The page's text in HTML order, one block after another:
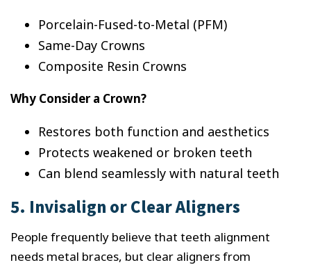
Porcelain-Fused-to-Metal (PFM)
Same-Day Crowns
Composite Resin Crowns
Why Consider a Crown?
Restores both function and aesthetics
Protects weakened or broken teeth
Can blend seamlessly with natural teeth
5. Invisalign or Clear Aligners
People frequently believe that teeth alignment
needs metal braces, but clear aligners from
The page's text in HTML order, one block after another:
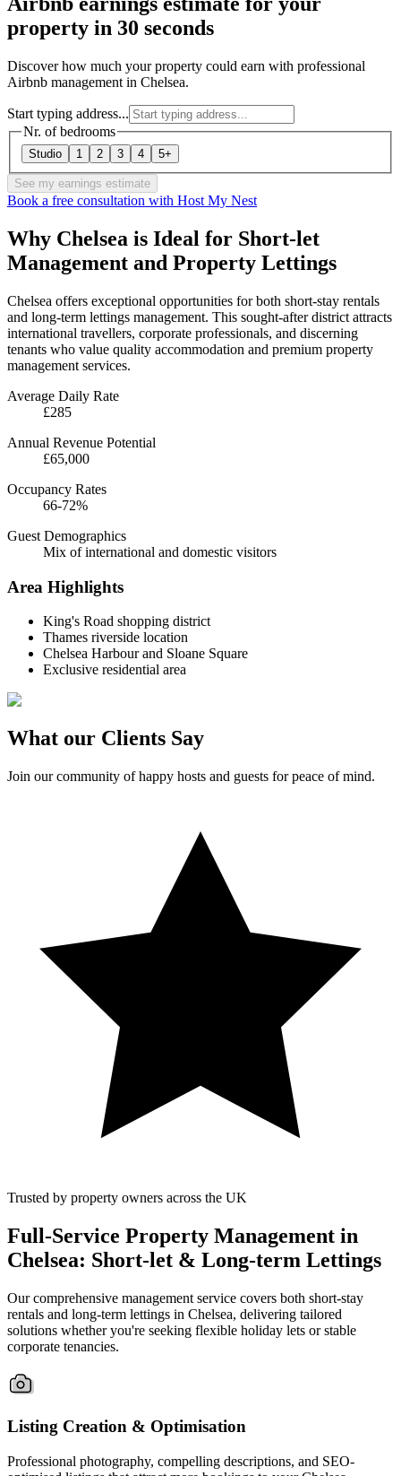
property in 30 seconds
Discover how much your property could earn with professional
Airbnb management in Chelsea.
Start typing address...
Nr. of bedrooms
Studio 1 2 3 4 5+
See my earnings estimate
Book a free consultation with Host My Nest
Why Chelsea is Ideal for Short-let
Management and Property Lettings
Chelsea offers exceptional opportunities for both short-stay rentals
and long-term lettings management. This sought-after district attracts
international travellers, corporate professionals, and discerning
tenants who value quality accommodation and premium property
management services.
Average Daily Rate
£285
Annual Revenue Potential
£65,000
Occupancy Rates
66-72%
Guest Demographics
Mix of international and domestic visitors
Area Highlights
King's Road shopping district
Thames riverside location
Chelsea Harbour and Sloane Square
Exclusive residential area
What our Clients Say
Join our community of happy hosts and guests for peace of mind.
Trusted by property owners across the UK
Full-Service Property Management in
Chelsea: Short-let & Long-term Lettings
Our comprehensive management service covers both short-stay
rentals and long-term lettings in Chelsea, delivering tailored
solutions whether you're seeking flexible holiday lets or stable
corporate tenancies.
Listing Creation & Optimisation
Professional photography, compelling descriptions, and SEO-
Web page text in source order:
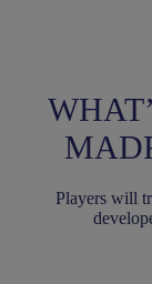
Players will
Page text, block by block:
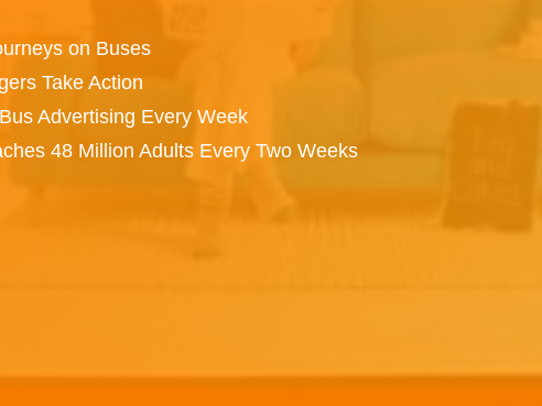
on Buses
Take Action
Advertising Every Week
48 Million Adults Every Two Weeks
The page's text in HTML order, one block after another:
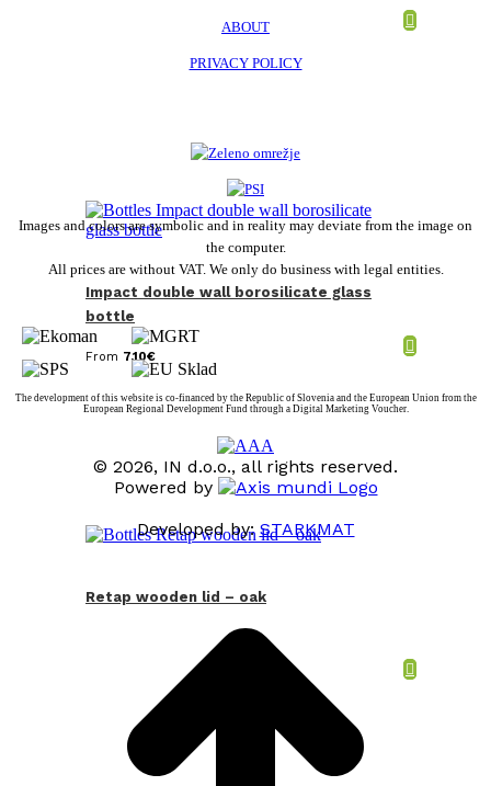
Impact double wall borosilicate glass
bottle
From 7,10€
Retap wooden lid – oak
ABOUT
PRIVACY POLICY
Images and colors are symbolic and in reality may deviate from the image on
the computer.
All prices are without VAT. We only do business with legal entities.
The development of this website is co-financed by the Republic of Slovenia and the European Union from the
European Regional Development Fund through a Digital Marketing Voucher.
© 2026, IN d.o.o., all rights reserved.
Powered by
Developed by: STARKMAT
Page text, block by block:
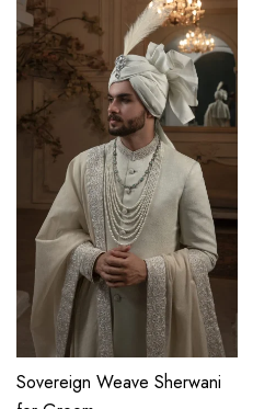
Sovereign Weave Sherwani
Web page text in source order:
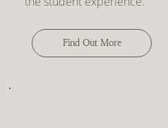
Find Out More
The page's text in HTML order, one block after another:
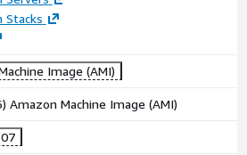
Stacks
Image (AMI)
Amazon Machine Image (AMI)
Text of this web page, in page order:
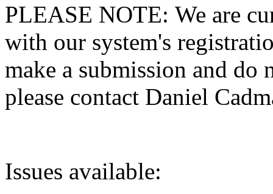
PLEASE NOTE: We are
with our system's
make a submission and do
please contact Daniel
Issues available:
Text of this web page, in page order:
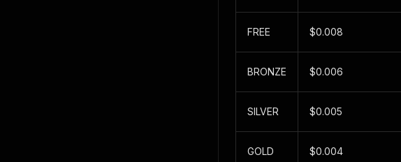
FREE $0.008
BRONZE $0.006
SILVER $0.005
GOLD $0.004
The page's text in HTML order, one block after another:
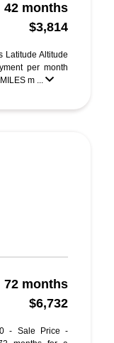
42 months
$3,814
Latitude Altitude
per month
m ...
72 months
$6,732
- Sale Price -
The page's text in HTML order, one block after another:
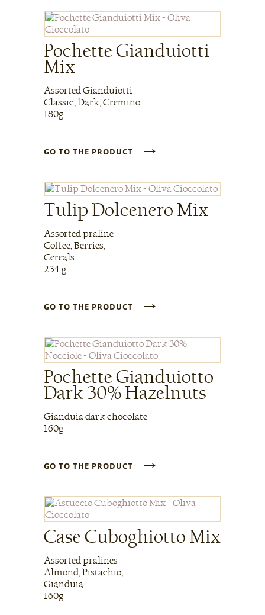
Pochette Gianduiotti
Mix
Assorted Gianduiotti
Classic, Dark, Cremino
180g
GO TO THE PRODUCT →
Tulip Dolcenero Mix
Assorted praline
Coffee, Berries,
Cereals
234 g
GO TO THE PRODUCT →
Pochette Gianduiotto
Dark 30% Hazelnuts
Gianduia dark chocolate
160g
GO TO THE PRODUCT →
Case Cuboghiotto Mix
Assorted pralines
Almond, Pistachio,
Gianduia
160g
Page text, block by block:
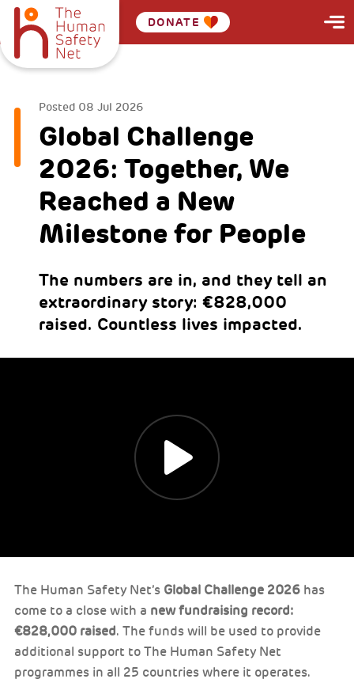
DONATE
Posted 08 Jul 2026
Global Challenge
2026: Together, We
Reached a New
Milestone for People
The numbers are in, and they tell an
extraordinary story: €828,000
raised. Countless lives impacted.
The Human Safety Net’s Global Challenge 2026 has
come to a close with a new fundraising record:
€828,000 raised. The funds will be used to provide
additional support to The Human Safety Net
programmes in all 25 countries where it operates.
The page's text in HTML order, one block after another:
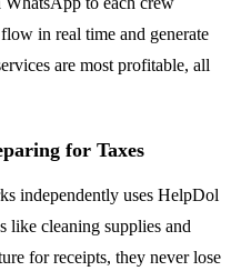
in real time and generate
are most profitable, all
for Taxes
independently uses HelpDol
like cleaning supplies and
for receipts, they never lose
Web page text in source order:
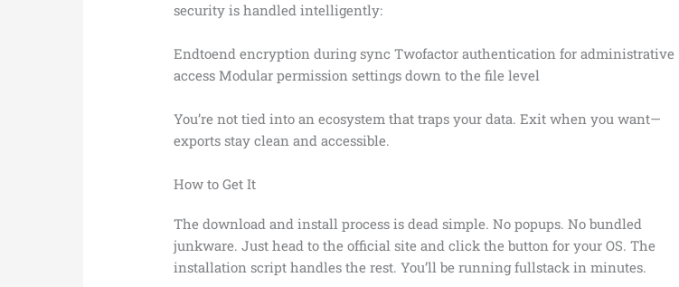
security is handled intelligently:
Endtoend encryption during sync Twofactor authentication for administrative
access Modular permission settings down to the file level
You’re not tied into an ecosystem that traps your data. Exit when you want—
exports stay clean and accessible.
How to Get It
The download and install process is dead simple. No popups. No bundled
junkware. Just head to the official site and click the button for your OS. The
installation script handles the rest. You’ll be running fullstack in minutes.
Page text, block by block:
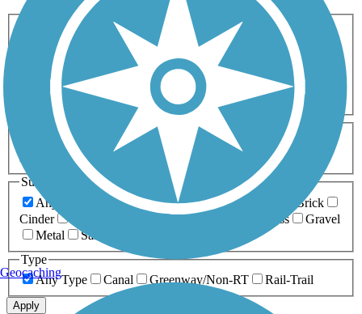
Activities
Any Activity
ATV Bike Birding
Cross Country
Dog Walking Fishing Geocaching
Hiking
Horseback Riding
Inline Skating
Mountain Biking
Running
Snowmobiling Walking
Wheelchair
Accessible
Length
Any Length
0-5 Miles 5-10 Miles
10-20 Miles
20+ Miles
Surfaces
Any Surface
Asphalt Ballast Boardwalk
Brick
Cinder
Crushed Stone Grass
Gravel
Metal
Sand
Type
Any Type
Canal Greenway/Non-RT Rail-Trail
Apply
Geocaching
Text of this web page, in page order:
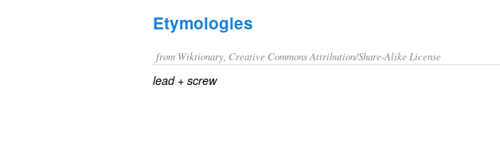
Etymologies
from Wiktionary, Creative Commons Attribution/Share-Alike License
lead+‎ screw
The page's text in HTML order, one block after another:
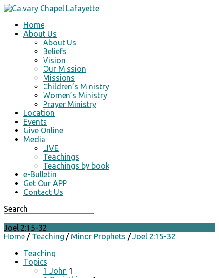
Home
About Us
About Us
Beliefs
Vision
Our Mission
Missions
Children’s Ministry
Women’s Ministry
Prayer Ministry
Location
Events
Give Online
Media
LIVE
Teachings
Teachings by book
e-Bulletin
Get Our APP
Contact Us
Search
Joel 2:15-32
Home / Teaching / Minor Prophets / Joel 2:15-32
Teaching
Topics
1 John 1
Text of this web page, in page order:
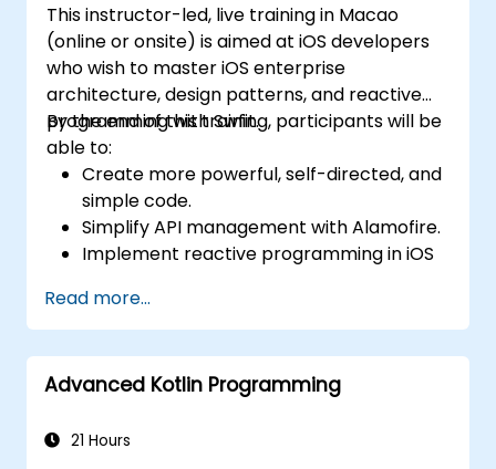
------------------------------------------------------------
Drop the pictures and reproduce the rest of the data exactly.

The page's text in HTML order, one block after another:
Porcelain-Fused-to-Metal (PFM)
Same-Day Crowns
Composite Resin Crowns
Why Consider a Crown?
Restores both function and aesthetics
Protects weakened or broken teeth
Can blend seamlessly with natural teeth
5. Invisalign or Clear Aligners
People frequently believe that teeth alignment
needs metal braces, but clear aligners from
The page's text in HTML order, one block after another:
property in 30 seconds
Discover how much your property could earn with professional
Airbnb management in Chelsea.
Start typing address...
Nr. of bedrooms
Studio 1 2 3 4 5+
See my earnings estimate
Book a free consultation with Host My Nest
Why Chelsea is Ideal for Short-let
Management and Property Lettings
Chelsea offers exceptional opportunities for both short-stay rentals
and long-term lettings management. This sought-after district attracts
international travellers, corporate professionals, and discerning
tenants who value quality accommodation and premium property
management services.
Average Daily Rate
£285
Annual Revenue Potential
£65,000
Occupancy Rates
66-72%
Guest Demographics
Mix of international and domestic visitors
Area Highlights
King's Road shopping district
Thames riverside location
Chelsea Harbour and Sloane Square
Exclusive residential area
What our Clients Say
Join our community of happy hosts and guests for peace of mind.
Trusted by property owners across the UK
Full-Service Property Management in
Chelsea: Short-let & Long-term Lettings
Our comprehensive management service covers both short-stay
rentals and long-term lettings in Chelsea, delivering tailored
solutions whether you're seeking flexible holiday lets or stable
corporate tenancies.
Listing Creation & Optimisation
Professional photography, compelling descriptions, and SEO-
Web page text in source order:
Players will
Page text, block by block:
on Buses
Take Action
Advertising Every Week
48 Million Adults Every Two Weeks
The page's text in HTML order, one block after another:
Impact double wall borosilicate glass
bottle
From 7,10€
Retap wooden lid – oak
ABOUT
PRIVACY POLICY
Images and colors are symbolic and in reality may deviate from the image on
the computer.
All prices are without VAT. We only do business with legal entities.
The development of this website is co-financed by the Republic of Slovenia and the European Union from the
European Regional Development Fund through a Digital Marketing Voucher.
© 2026, IN d.o.o., all rights reserved.
Powered by
Developed by: STARKMAT
Page text, block by block:
Sovereign Weave Sherwani
Web page text in source order:
Find Out More
The page's text in HTML order, one block after another:
Stacks
Image (AMI)
Amazon Machine Image (AMI)
Text of this web page, in page order:
PLEASE NOTE: We are
with our system's
make a submission and do
please contact Daniel
Issues available:
Text of this web page, in page order:
FREE $0.008
BRONZE $0.006
SILVER $0.005
GOLD $0.004
The page's text in HTML order, one block after another:
42 months
$3,814
Latitude Altitude
per month
m ...
72 months
$6,732
- Sale Price -
The page's text in HTML order, one block after another:
Pochette Gianduiotti
Mix
Assorted Gianduiotti
Classic, Dark, Cremino
180g
GO TO THE PRODUCT →
Tulip Dolcenero Mix
Assorted praline
Coffee, Berries,
Cereals
234 g
GO TO THE PRODUCT →
Pochette Gianduiotto
Dark 30% Hazelnuts
Gianduia dark chocolate
160g
GO TO THE PRODUCT →
Case Cuboghiotto Mix
Assorted pralines
Almond, Pistachio,
Gianduia
160g
Page text, block by block:
DONATE
Posted 08 Jul 2026
Global Challenge
2026: Together, We
Reached a New
Milestone for People
The numbers are in, and they tell an
extraordinary story: €828,000
raised. Countless lives impacted.
The Human Safety Net’s Global Challenge 2026 has
come to a close with a new fundraising record:
€828,000 raised. The funds will be used to provide
additional support to The Human Safety Net
programmes in all 25 countries where it operates.
The page's text in HTML order, one block after another:
in real time and generate
are most profitable, all
for Taxes
independently uses HelpDol
like cleaning supplies and
for receipts, they never lose
Web page text in source order:
security is handled intelligently:
Endtoend encryption during sync Twofactor authentication for administrative
access Modular permission settings down to the file level
You’re not tied into an ecosystem that traps your data. Exit when you want—
exports stay clean and accessible.
How to Get It
The download and install process is dead simple. No popups. No bundled
junkware. Just head to the official site and click the button for your OS. The
installation script handles the rest. You’ll be running fullstack in minutes.
Page text, block by block:
Activities
Any Activity
ATV Bike Birding
Cross Country
Dog Walking Fishing Geocaching
Hiking
Horseback Riding
Inline Skating
Mountain Biking
Running
Snowmobiling Walking
Wheelchair
Accessible
Length
Any Length
0-5 Miles 5-10 Miles
10-20 Miles
20+ Miles
Surfaces
Any Surface
Asphalt Ballast Boardwalk
Brick
Cinder
Crushed Stone Grass
Gravel
Metal
Sand
Type
Any Type
Canal Greenway/Non-RT Rail-Trail
Apply
Geocaching
Text of this web page, in page order:
Etymologies
from Wiktionary, Creative Commons Attribution/Share-Alike License
lead+‎ screw
The page's text in HTML order, one block after another:
Home
About Us
About Us
Beliefs
Vision
Our Mission
Missions
Children’s Ministry
Women’s Ministry
Prayer Ministry
Location
Events
Give Online
Media
LIVE
Teachings
Teachings by book
e-Bulletin
Get Our APP
Contact Us
Search
Joel 2:15-32
Home / Teaching / Minor Prophets / Joel 2:15-32
Teaching
Topics
1 John 1
Text of this web page, in page order:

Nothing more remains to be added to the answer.